This kernel has 0's all around except for a 1 in the center of the kernel.
kernel = np.zeros((3, 3))
# Identity kernel
kernel[1, 1] = 1
kernel
array([[0., 0., 0.], [0., 1., 0.], [0., 0., 0.]])
compare(dubs, convolve(dubs, kernel))
This kernel is computed by taking the double the previous mystery kernel and subtracting-out the box blur kernel.

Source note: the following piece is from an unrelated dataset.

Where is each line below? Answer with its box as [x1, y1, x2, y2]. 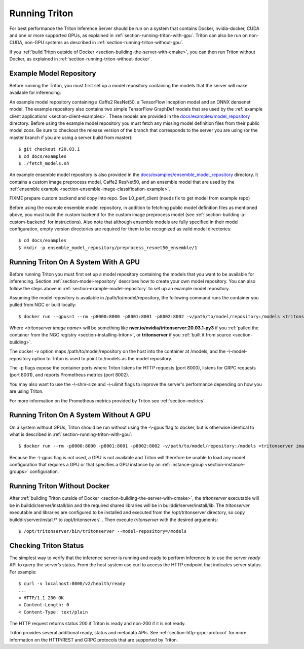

# Setup the previous kernel (identity kernel)
kernel = np.zeros((3, 3))
kernel[1, 1] = 1
# Double the previous kernel minus the box blur kernel
# This is called the sharpen kernel
# We take 2 times the identity minus box blur since that will keep units in the same range
kernel = 2 * kernel - box_blur_3x3
kernel
array([[-0.11111111, -0.11111111, -0.11111111], [-0.11111111, 1.88888889, -0.11111111], [-0.11111111, -0.11111111, -0.11111111]])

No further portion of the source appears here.